Circuiting — the curved lines linking devices to a homerun — tells you which outlets and fixtures share a circuit, which affects how you run the wire and where boxes get pulled together. Keynotes (numbered or deltas in a triangle) attach written instructions to specific symbols: "provide dedicated 20A circuit," "mount at 44 inches," "coordinate with owner equipment." Skip a keynote and you skip scope. Read every one that touches a device you are counting.

Where Pilars fits

Symbols, legends, fixture schedules, homeruns, keynotes — that is a lot of cross-referencing for every device on every sheet, and it is exactly the kind of careful, repetitive reading where attention slips on hour six of a takeoff. Pilars reads the legend and the schedules for you: it interprets the symbols on the set you uploaded, ties each fixture tag to its schedule row, follows the homeruns and surfaces the keynotes — so you spend your time reviewing the count instead of decoding the drawing. It is automated, cloud-based, covers every trade, and is priced at a flat $100 per trade with no per-seat fees.

You still make the calls. Pilars just does the decoding first, then hands you a count you can check against your own eye.

Questions estimators actually ask

Are electrical plan symbols standardized?

Loosely.
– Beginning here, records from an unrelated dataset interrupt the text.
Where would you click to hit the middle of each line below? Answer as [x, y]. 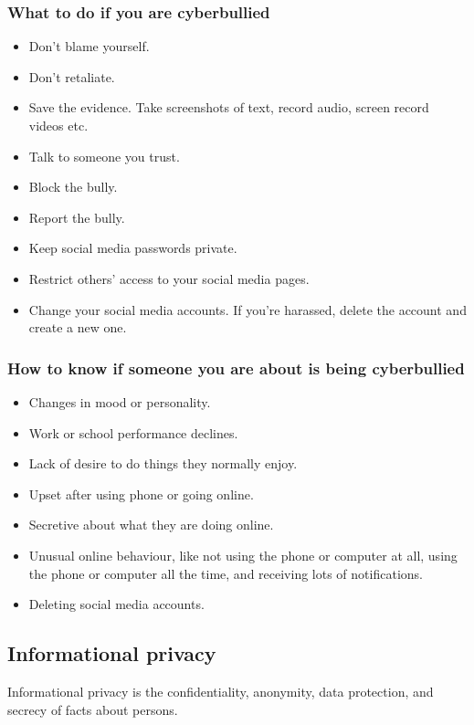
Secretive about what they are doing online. [151, 525]
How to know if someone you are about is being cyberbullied [236, 368]
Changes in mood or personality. [120, 401]
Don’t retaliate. [72, 76]
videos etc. [58, 125]
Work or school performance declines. [133, 432]
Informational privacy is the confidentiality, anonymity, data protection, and [221, 691]
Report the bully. [77, 217]
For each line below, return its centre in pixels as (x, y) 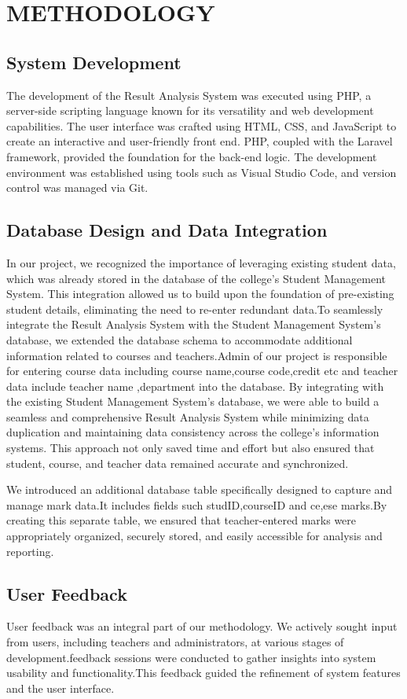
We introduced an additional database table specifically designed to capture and (200, 489)
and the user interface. (60, 688)
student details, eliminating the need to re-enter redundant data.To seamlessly (195, 309)
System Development (94, 62)
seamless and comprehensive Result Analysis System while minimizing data (188, 416)
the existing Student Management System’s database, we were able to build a (193, 401)
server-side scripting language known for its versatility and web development (190, 110)
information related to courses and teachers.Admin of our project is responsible (197, 355)
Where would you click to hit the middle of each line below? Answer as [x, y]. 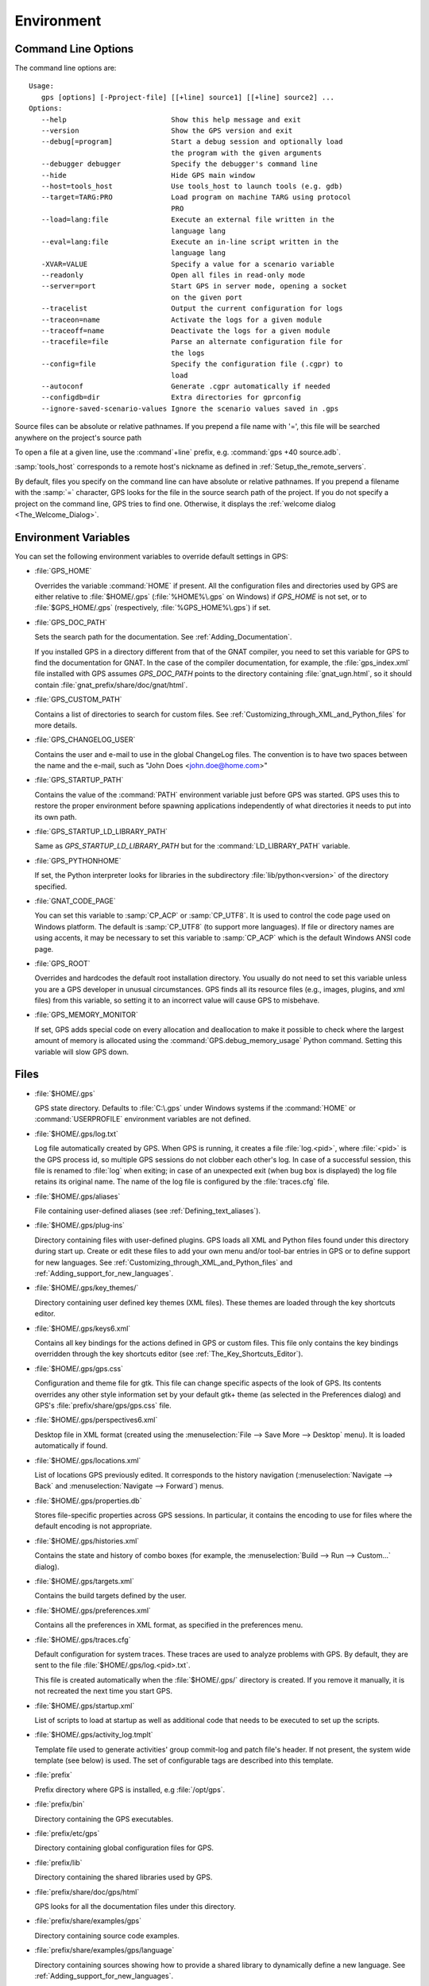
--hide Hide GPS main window [148, 175]
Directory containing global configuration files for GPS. [124, 1848]
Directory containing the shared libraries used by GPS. [124, 1877]
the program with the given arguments [247, 153]
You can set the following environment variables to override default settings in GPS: [152, 556]
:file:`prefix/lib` [58, 1862]
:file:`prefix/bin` [60, 1804]
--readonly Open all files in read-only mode [173, 275]
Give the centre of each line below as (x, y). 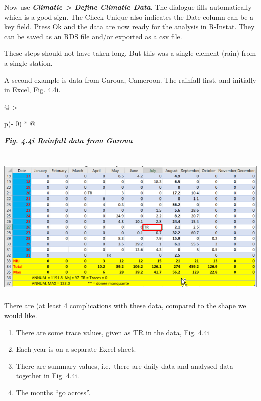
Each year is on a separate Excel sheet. (76, 349)
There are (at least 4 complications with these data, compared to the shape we (125, 305)
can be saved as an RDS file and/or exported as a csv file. (93, 36)
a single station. (28, 63)
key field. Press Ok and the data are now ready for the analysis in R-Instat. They (129, 26)
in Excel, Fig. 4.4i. (32, 90)
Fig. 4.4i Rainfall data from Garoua (68, 140)
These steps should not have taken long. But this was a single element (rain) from (130, 53)
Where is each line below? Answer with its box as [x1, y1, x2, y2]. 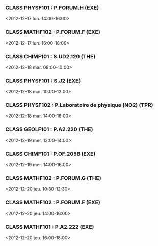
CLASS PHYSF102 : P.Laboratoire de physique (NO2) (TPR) [5, 102, 153, 109]
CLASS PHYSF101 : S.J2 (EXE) [5, 77, 81, 84]
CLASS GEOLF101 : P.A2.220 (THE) [5, 126, 93, 133]
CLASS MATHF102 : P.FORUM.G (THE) [5, 175, 101, 181]
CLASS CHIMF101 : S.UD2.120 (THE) [5, 53, 96, 60]
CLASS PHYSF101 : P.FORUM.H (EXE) [5, 4, 99, 11]
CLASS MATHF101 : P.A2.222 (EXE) [5, 223, 94, 230]
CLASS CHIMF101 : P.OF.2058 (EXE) [5, 150, 96, 157]
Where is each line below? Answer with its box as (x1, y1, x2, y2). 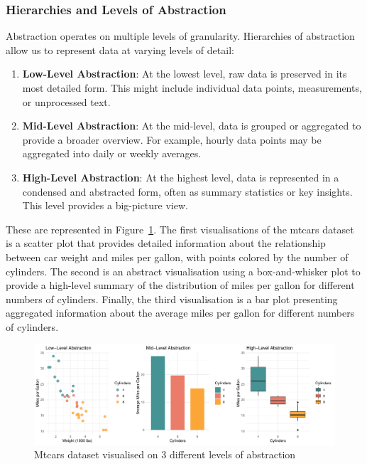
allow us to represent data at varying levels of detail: (6, 42, 234, 57)
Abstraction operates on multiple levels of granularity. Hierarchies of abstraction (6, 28, 355, 43)
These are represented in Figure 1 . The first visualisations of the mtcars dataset (6, 221, 354, 236)
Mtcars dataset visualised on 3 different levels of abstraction (34, 447, 296, 462)
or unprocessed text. (22, 94, 111, 109)
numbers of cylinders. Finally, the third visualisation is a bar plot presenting (6, 291, 338, 306)
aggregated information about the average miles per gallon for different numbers (6, 305, 355, 320)
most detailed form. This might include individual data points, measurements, (22, 80, 362, 95)
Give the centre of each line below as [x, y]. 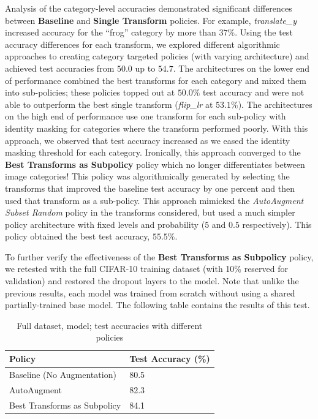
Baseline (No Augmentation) [63, 374]
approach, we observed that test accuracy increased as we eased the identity [148, 140]
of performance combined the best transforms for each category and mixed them [156, 80]
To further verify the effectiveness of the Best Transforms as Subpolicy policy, [159, 256]
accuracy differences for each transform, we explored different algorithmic [142, 44]
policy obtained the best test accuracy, [78, 236]
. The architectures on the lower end [241, 68]
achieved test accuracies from [60, 68]

Most symbols trace back to common conventions, but every firm tweaks them. The legend printed on the set you are bidding always overrides any general chart — read it first, every time.

What does an S with a number next to a switch mean?

The number tells you the switch type: S is single-pole, S3 is a three-way, S4 is a four-way, and SD is a dimmer. Subscripts and letters can also tie a switch to the fixtures it controls.

How do I tell a GFCI receptacle from a normal one?

A standard duplex receptacle is a circle with two parallel lines. A GFCI is usually the same symbol with the letters GFCI or GFI noted beside it, or a special hatched fill defined in the legend.

What is the arrow coming off a device on the plan?

That is a homerun: it shows the circuit running back to the panel. The tick marks count conductors and the note identifies the panel and circuit number, which drives your wire and conduit counts.

Do I count from the symbol or the fixture schedule?

You count the symbols on the plan, then use the fixture schedule to learn what each type tag actually is — wattage, voltage, mounting and the catalog number you price against.